"""
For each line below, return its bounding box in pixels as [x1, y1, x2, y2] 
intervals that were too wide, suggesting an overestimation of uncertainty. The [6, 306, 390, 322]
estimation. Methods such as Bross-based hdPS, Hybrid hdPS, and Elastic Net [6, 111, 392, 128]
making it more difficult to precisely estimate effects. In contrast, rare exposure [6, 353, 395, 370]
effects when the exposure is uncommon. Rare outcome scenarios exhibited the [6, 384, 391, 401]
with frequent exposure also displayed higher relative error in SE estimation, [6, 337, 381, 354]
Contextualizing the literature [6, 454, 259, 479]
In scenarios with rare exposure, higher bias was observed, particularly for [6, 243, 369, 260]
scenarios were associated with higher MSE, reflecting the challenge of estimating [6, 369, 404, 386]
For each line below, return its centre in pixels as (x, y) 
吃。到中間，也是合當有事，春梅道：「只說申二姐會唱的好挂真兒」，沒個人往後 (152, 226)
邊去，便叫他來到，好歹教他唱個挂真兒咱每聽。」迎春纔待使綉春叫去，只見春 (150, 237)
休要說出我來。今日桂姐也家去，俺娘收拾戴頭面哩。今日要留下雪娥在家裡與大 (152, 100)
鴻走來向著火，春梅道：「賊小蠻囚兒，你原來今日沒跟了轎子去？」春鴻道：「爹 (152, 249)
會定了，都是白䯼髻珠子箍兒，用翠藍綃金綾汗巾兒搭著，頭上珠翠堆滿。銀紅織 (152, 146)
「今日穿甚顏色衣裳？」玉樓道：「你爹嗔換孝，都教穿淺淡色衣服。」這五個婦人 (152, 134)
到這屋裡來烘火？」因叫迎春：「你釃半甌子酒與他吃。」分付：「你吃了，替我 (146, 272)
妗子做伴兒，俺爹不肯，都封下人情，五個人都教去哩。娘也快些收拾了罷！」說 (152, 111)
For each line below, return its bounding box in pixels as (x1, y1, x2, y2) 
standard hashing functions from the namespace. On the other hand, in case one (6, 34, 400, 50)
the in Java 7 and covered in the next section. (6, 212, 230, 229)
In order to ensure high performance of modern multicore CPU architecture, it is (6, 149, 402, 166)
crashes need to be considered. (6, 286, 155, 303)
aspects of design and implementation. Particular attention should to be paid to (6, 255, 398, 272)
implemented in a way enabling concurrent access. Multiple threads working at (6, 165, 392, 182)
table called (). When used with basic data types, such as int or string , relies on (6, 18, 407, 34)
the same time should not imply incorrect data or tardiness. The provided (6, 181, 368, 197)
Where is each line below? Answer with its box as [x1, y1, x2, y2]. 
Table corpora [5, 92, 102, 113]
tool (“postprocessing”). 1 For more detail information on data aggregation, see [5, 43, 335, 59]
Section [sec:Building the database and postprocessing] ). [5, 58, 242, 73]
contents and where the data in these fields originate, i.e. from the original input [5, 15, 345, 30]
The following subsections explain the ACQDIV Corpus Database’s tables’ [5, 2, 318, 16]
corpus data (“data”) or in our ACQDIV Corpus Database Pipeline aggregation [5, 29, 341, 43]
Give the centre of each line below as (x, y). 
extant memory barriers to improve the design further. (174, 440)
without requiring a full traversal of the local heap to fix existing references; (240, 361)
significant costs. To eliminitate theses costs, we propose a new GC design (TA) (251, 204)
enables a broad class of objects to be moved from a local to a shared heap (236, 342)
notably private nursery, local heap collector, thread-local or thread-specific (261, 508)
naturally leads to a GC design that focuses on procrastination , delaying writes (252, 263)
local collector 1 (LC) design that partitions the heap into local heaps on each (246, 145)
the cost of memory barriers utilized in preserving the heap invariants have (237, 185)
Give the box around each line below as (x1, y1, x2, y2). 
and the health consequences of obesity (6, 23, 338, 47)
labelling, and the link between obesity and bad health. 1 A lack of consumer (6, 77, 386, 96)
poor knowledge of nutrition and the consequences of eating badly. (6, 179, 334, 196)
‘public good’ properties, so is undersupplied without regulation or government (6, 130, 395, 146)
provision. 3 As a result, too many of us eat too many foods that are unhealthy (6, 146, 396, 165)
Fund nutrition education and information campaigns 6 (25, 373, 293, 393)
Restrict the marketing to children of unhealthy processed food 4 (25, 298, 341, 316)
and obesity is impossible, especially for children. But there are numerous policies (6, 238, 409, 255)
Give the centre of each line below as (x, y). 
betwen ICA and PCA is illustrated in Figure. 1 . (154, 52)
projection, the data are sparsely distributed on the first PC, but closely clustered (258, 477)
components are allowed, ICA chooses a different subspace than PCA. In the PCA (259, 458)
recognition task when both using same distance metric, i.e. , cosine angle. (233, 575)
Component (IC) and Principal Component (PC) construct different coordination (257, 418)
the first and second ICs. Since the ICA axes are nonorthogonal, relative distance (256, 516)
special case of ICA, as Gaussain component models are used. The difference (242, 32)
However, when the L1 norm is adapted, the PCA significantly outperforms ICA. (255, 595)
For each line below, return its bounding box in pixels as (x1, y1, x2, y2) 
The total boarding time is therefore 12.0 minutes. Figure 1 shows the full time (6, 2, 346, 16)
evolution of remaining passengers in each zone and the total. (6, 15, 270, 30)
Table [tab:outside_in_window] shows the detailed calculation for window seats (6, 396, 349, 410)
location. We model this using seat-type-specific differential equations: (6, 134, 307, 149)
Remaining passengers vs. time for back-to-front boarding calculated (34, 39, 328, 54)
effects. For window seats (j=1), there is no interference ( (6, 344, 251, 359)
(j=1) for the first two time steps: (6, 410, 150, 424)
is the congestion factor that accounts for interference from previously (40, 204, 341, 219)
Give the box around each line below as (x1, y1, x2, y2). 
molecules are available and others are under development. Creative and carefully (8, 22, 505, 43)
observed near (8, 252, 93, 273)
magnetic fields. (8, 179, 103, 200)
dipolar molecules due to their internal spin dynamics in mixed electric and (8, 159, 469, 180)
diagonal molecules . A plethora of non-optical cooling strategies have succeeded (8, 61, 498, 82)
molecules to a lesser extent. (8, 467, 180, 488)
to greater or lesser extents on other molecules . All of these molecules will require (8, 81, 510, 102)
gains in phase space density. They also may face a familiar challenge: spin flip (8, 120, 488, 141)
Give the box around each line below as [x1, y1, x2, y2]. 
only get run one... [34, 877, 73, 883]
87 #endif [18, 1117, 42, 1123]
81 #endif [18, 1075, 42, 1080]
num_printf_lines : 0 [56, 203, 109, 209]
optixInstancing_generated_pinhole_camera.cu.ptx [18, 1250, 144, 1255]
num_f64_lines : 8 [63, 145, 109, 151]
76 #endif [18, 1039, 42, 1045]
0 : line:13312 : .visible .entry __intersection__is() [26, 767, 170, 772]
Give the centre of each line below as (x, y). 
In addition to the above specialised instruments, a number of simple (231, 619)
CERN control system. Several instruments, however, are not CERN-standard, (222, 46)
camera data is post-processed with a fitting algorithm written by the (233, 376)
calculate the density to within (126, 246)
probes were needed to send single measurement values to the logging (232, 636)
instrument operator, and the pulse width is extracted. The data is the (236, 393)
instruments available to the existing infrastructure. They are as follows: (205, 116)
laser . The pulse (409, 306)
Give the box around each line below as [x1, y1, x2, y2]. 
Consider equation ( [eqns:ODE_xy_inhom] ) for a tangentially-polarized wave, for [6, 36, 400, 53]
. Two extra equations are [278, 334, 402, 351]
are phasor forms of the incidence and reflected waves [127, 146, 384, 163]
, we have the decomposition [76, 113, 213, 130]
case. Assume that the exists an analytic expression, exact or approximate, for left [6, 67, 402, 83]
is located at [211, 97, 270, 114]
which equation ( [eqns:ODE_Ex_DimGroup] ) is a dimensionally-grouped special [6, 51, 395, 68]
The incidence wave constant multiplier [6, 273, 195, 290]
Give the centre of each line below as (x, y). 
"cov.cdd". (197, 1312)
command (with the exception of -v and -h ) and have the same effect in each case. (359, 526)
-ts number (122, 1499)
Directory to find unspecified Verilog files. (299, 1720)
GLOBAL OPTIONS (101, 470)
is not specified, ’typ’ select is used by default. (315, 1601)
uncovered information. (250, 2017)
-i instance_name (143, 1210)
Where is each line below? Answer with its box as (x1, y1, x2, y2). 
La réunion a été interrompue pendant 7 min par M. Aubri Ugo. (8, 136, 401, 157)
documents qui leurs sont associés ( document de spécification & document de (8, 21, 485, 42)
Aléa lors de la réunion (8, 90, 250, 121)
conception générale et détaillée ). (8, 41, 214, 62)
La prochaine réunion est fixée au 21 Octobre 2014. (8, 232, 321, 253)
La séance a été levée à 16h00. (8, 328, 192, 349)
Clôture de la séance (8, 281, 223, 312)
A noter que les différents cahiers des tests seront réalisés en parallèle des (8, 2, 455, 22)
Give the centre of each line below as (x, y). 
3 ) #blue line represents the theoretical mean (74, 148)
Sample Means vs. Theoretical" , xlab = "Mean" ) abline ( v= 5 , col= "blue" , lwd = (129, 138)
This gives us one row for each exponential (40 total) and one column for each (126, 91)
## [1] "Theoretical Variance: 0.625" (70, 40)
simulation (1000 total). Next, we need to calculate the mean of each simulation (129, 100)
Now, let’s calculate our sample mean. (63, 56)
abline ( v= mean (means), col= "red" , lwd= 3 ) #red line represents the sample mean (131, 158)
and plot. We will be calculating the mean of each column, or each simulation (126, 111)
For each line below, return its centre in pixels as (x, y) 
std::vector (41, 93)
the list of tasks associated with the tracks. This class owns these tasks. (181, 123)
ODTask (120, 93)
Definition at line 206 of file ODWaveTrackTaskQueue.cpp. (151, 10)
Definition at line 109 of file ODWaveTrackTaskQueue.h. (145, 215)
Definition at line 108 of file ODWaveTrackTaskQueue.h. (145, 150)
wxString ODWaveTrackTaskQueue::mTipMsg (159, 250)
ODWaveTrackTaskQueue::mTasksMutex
"""
— WHAT YOU WILL DO —
Only the lines above starting at the line that holds "local collector 1" and ending at the line that holds "poor knowledge of" are to be repeated, exactly and in full.

— TASK OUTPUT —
local collector 1 (LC) design that partitions the heap into local heaps on each (246, 145)
the cost of memory barriers utilized in preserving the heap invariants have (237, 185)
Give the box around each line below as (x1, y1, x2, y2). 
and the health consequences of obesity (6, 23, 338, 47)
labelling, and the link between obesity and bad health. 1 A lack of consumer (6, 77, 386, 96)
poor knowledge of nutrition and the consequences of eating badly. (6, 179, 334, 196)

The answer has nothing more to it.